# Provided records

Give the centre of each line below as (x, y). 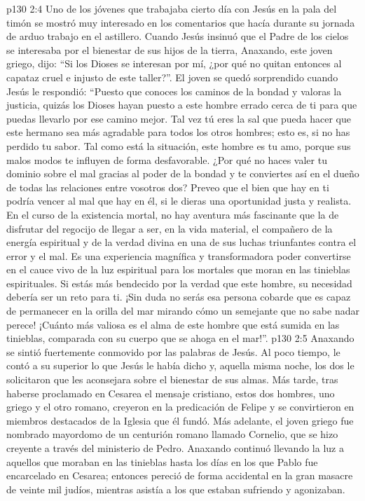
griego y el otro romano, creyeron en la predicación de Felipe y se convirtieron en (180, 407)
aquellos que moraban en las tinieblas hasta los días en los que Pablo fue (162, 461)
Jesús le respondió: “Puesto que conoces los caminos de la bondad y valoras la (174, 91)
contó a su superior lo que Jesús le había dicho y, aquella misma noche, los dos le (180, 365)
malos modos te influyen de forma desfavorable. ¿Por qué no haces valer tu (167, 159)
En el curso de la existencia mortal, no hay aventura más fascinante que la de (173, 214)
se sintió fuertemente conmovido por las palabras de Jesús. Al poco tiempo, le (173, 351)
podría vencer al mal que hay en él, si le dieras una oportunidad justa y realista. (179, 201)
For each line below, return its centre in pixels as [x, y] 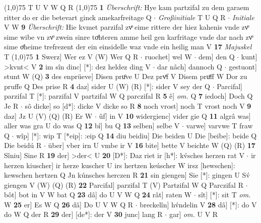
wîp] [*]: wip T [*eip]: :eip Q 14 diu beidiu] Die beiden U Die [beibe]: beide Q [137, 135]
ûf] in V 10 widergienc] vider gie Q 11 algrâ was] [175, 116]
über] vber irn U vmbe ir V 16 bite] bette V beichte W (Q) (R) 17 [152, 145]
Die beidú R [23, 145]
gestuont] [243, 66]
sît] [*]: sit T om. [224, 195]
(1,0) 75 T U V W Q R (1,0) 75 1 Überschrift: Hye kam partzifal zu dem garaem [127, 7]
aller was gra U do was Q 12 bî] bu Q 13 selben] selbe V [92, 126]

# Task instructions
Please give back exactly the lines from the first line of the records above through the line containing "For each line", only those and both included, with the pictures removed.

# Answer space
Give the centre of each line below as (x, y). 
griego y el otro romano, creyeron en la predicación de Felipe y se convirtieron en (180, 407)
aquellos que moraban en las tinieblas hasta los días en los que Pablo fue (162, 461)
Jesús le respondió: “Puesto que conoces los caminos de la bondad y valoras la (174, 91)
contó a su superior lo que Jesús le había dicho y, aquella misma noche, los dos le (180, 365)
malos modos te influyen de forma desfavorable. ¿Por qué no haces valer tu (167, 159)
En el curso de la existencia mortal, no hay aventura más fascinante que la de (173, 214)
se sintió fuertemente conmovido por las palabras de Jesús. Al poco tiempo, le (173, 351)
podría vencer al mal que hay en él, si le dieras una oportunidad justa y realista. (179, 201)
For each line below, return its centre in pixels as [x, y] 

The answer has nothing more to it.